Signed and dated in the lower left corner.
Measurements: 85 x 126 cm; 98 x 139 cm (frame).
José Frau flirted with different avant-garde movements, feeling especially close to expressionism, as is evident in this painting in which a woman is gathering her hair in front of a small mirror hanging on the wall. Far from being a Venus, as the ironic title announces, she is a girl whose humble origins can be guessed by the disheveled and spartan appearance of her room. The scene is resolved with an impetuous stroke. The lush body seems carved in wood, chiseled in ebony. His dark skin harmonizes with the blue-green walls and the red bedspread.
José Frau began his training with Antonio de la Torre and Eugenio Hermoso, and then entered the San Fernando School of Fine Arts, where he was taught by José Muñoz de Degrain. From 1917 he became known through the National Exhibitions of Fine Arts, being awarded the third medal in 1924, second in 1932 and first in 1943. He held his first individual exhibition, in the Layetanas Galleries in Barcelona, and in 1925 he was one of the participants in the exhibition of the Society of Iberian Artists, with which he also exhibited at the Jeu de Paume in Paris in 1936. Previously, Frau had also shown his work in the exhibitions of Spanish artists organized by the Carnegie Institute of Pittsburg in 1933 and 1935. From the 1940s he lived in Buenos Aires, Montevideo and Mexico, before finally returning to Spain in 1946. He is currently represented in the Novacaixa Foundation of Galicia, the Museo Nacional Centro de Arte Reina Sofia in Madrid, the Museum of Huelva, the Castrelos of Vigo and other collections, both public and private.

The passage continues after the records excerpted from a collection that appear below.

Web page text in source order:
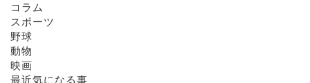
コラム
スポーツ
野球
動物
映画
最近気になる事
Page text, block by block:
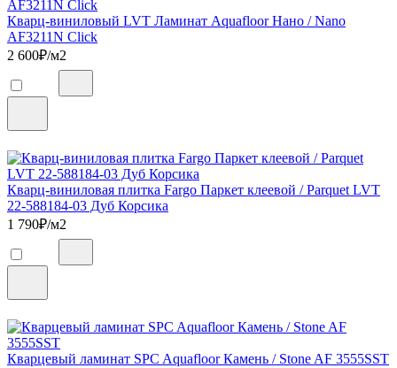
Кварц-виниловый LVT Ламинат Aquafloor Нано / Nano
AF3211N Click
2 600₽/м2
Кварц-виниловая плитка Fargo Паркет клеевой / Parquet LVT
22-588184-03 Дуб Корсика
1 790₽/м2
Кварцевый ламинат SPC Aquafloor Камень / Stone AF 3555SST
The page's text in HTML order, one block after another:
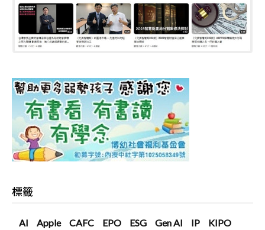
標籤
AI Apple CAFC EPO ESG Gen AI IP
KIPO
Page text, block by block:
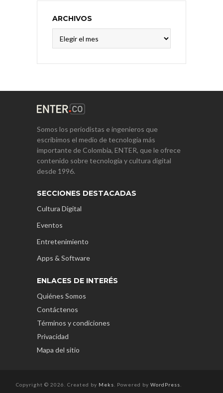
ARCHIVOS
Somos los periodistas e ingenieros que
escribimos el medio de tecnología más
importante de Colombia, ENTER, que le ofrece
contenido sobre tecnología y cultura digital
desde 1996.
SECCIONES DESTACADAS
Cultura Digital
Eventos
Entretenimiento
Apps & Software
ENLACES DE INTERÉS
Quiénes Somos
Contáctenos
Términos y condiciones
Privacidad
Mapa del sitio
Copyright © 2026. Created by Meks . Powered by WordPress
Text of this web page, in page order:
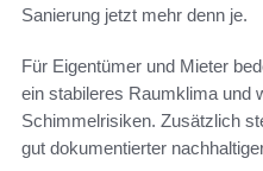
Sanierung jetzt mehr denn je.
Für Eigentümer und Mieter
ein stabileres Raumklima und
Schimmelrisiken. Zusätzlich
gut dokumentierter
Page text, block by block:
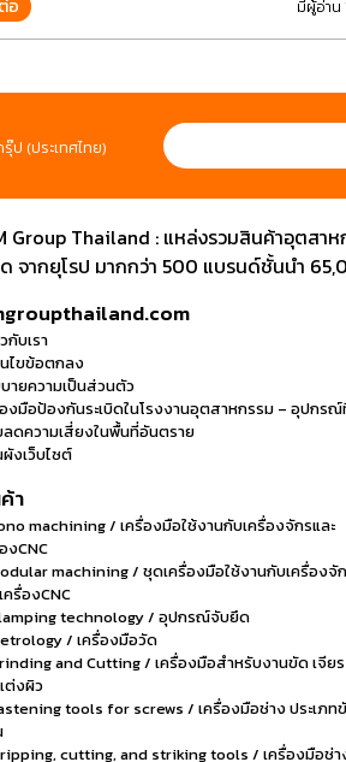
อ
มีผู้อ่าน
ป (ประเทศไทย)
Group Thailand : แหล่งรวมสินค้าอุตสา
จากยุโรป มากกว่า 500 แบรนด์ชั้นนำ
กับเรา
ไขข้อตกลง
ายความเป็นส่วนตัว
งมือป้องกันระเบิดในโรงงานอุตสาหกรรม – อุปกร
ดความเสี่ยงในพื้นที่อันตราย
งเว็บไซต์
า
machining / เครื่องมือใช้งานกับเครื่องจักรและ
งCNC
machining / ชุดเครื่องมือใช้งานกับเครื่องจั
ครื่องCNC
technology / อุปกรณ์จับยึด
/ เครื่องมือวัด
and Cutting / เครื่องมือสำหรับงานขัด เจียร
ต่งผิว
tools for screws / เครื่องมือช่าง ประเภท
cutting, and striking tools / เครื่องมือช่า
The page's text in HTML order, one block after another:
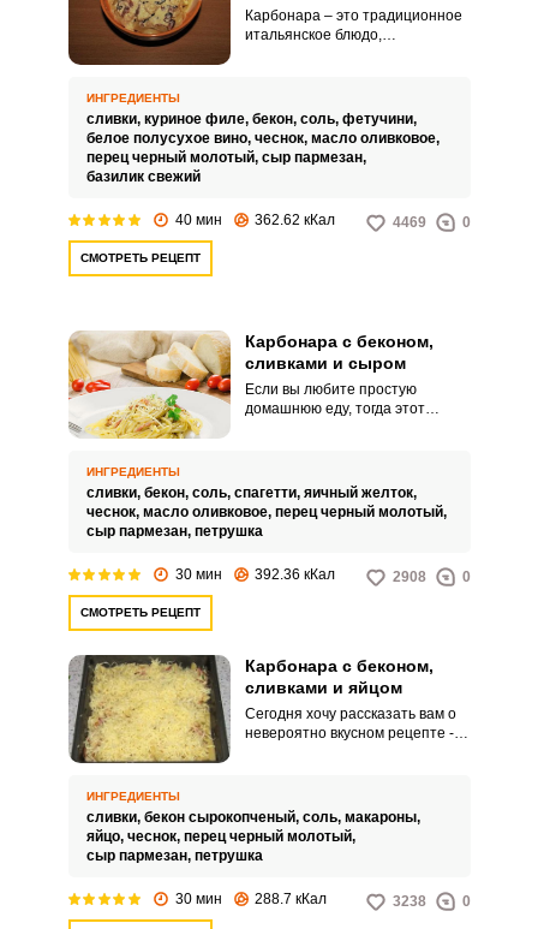
Карбонара – это традиционное
итальянское блюдо,
вкуснейшей Карбонары,
приготовленной с беконом,
курицей и сливками.
ИНГРЕДИЕНТЫ
сливки, куриное филе, бекон, соль, фетучини,
белое полусухое вино, чеснок, масло оливковое,
перец черный молотый, сыр пармезан,
базилик свежий
40 мин 362.62 кКал 4469 0
СМОТРЕТЬ РЕЦЕПТ
Карбонара с беконом,
сливками и сыром
Если вы любите простую
домашнюю еду, тогда этот
приготовленной с беконом,
сливками и сыром.
ИНГРЕДИЕНТЫ
сливки, бекон, соль, спагетти, яичный желток,
чеснок, масло оливковое, перец черный молотый,
сыр пармезан, петрушка
30 мин 392.36 кКал 2908 0
СМОТРЕТЬ РЕЦЕПТ
Карбонара с беконом,
сливками и яйцом
Сегодня хочу рассказать вам о
невероятно вкусном рецепте -
угощением для ваших близких и
друзей.
ИНГРЕДИЕНТЫ
сливки, бекон сырокопченый, соль, макароны,
яйцо, чеснок, перец черный молотый,
сыр пармезан, петрушка
30 мин 288.7 кКал 3238 0
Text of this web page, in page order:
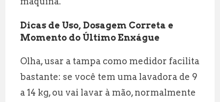
Dicas de Uso, Dosagem Correta e
Momento do Último Enxágue
Olha, usar a tampa como medidor facilita
bastante: se você tem uma lavadora de 9
a 14 kg, ou vai lavar à mão, normalmente
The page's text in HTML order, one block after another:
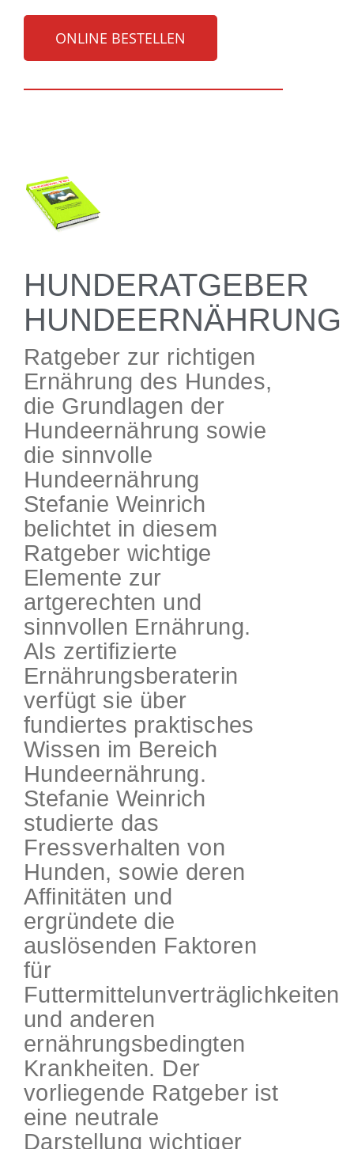
ONLINE BESTELLEN
HUNDERATGEBER
HUNDEERNÄHRUNG
Ratgeber zur richtigen
Ernährung des Hundes,
die Grundlagen der
Hundeernährung sowie
die sinnvolle
Hundeernährung
Stefanie Weinrich
belichtet in diesem
Ratgeber wichtige
Elemente zur
artgerechten und
sinnvollen Ernährung.
Als zertifizierte
Ernährungsberaterin
verfügt sie über
fundiertes praktisches
Wissen im Bereich
Hundeernährung.
Stefanie Weinrich
studierte das
Fressverhalten von
Hunden, sowie deren
Affinitäten und
ergründete die
auslösenden Faktoren
für
Futtermittelunverträglichkeiten
und anderen
ernährungsbedingten
Krankheiten. Der
vorliegende Ratgeber ist
eine neutrale
Darstellung wichtiger
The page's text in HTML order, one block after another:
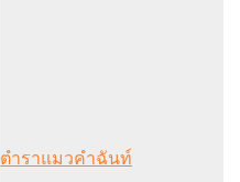
ตำราแมวคำฉันท์
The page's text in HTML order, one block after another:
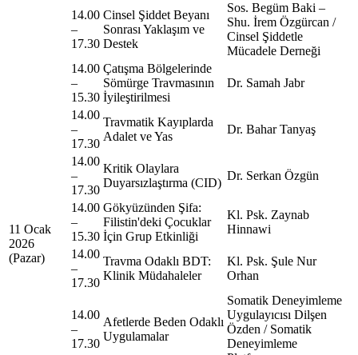
11 Ocak
2026
(Pazar)
14.00
–
17.30
Cinsel Şiddet Beyanı
Sonrası Yaklaşım ve
Destek
Sos. Begüm Baki –
Shu. İrem Özgürcan /
Cinsel Şiddetle
Mücadele Derneği
14.00
–
15.30
Çatışma Bölgelerinde
Sömürge Travmasının
İyileştirilmesi
Dr. Samah Jabr
14.00
–
17.30
Travmatik Kayıplarda
Adalet ve Yas
Dr. Bahar Tanyaş
14.00
–
17.30
Kritik Olaylara
Duyarsızlaştırma (CID)
Dr. Serkan Özgün
14.00
–
15.30
Gökyüzünden Şifa:
Filistin'deki Çocuklar
İçin Grup Etkinliği
Kl. Psk. Zaynab
Hinnawi
14.00
–
17.30
Travma Odaklı BDT:
Klinik Müdahaleler
Kl. Psk. Şule Nur
Orhan
14.00
–
17.30
Afetlerde Beden Odaklı
Uygulamalar
Somatik Deneyimleme
Uygulayıcısı Dilşen
Özden / Somatik
Deneyimleme
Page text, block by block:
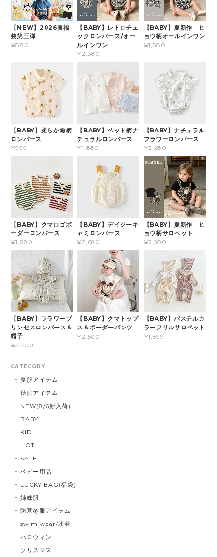
【NEW】2026夏福
袋第三弾
¥880
【BABY】レトロチェ
ックロンパース/オー
ルインワン
¥2,380
【BABY】夏新作 ヒ
ョウ柄オールインワン
¥1,880
【BABY】柔らか総柄
ロンパース
¥999
【BABY】ペット柄ナ
チュラルロンパース
¥1,880
【BABY】ナチュラル
フラワーロンパース
¥2,280
【BABY】クマロゴボ
ーダーロンパース
¥1,880
【BABY】デイジーキ
ャミロンパース
¥2,680
【BABY】夏新作 ヒ
ョウ柄サロペット
¥2,500
【BABY】フラワープ
リンセスロンパース＆
帽子
¥3,500
【BABY】クマトップ
ス＆ボーダーパンツ
¥2,500
【BABY】パステルカ
ラーフリルサロペット
¥1,899
CATEGORY
夏服アイテム
秋服アイテム
NEW(8/6新入荷)
BABY
KID
HOT
SALE
ベビー用品
LUCKY BAG(福袋)
姉妹服
防寒冬服アイテム
swim wear/水着
ハロウィン
クリスマス
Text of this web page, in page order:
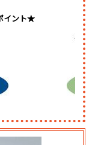
イント★

Stylistically, he began with figurative works, evolving from 1930 to a post-impressionist style to later focus on landscapes with figures, recreated in magical and fantastic environments. In his later works he used a Fauvist chromatism with a predominance of greens, blues, earths and blacks in great contrast, showing, at the same time, a progressive stylization, with the human figure ceasing to have the prominence he had given it in his previous paintings.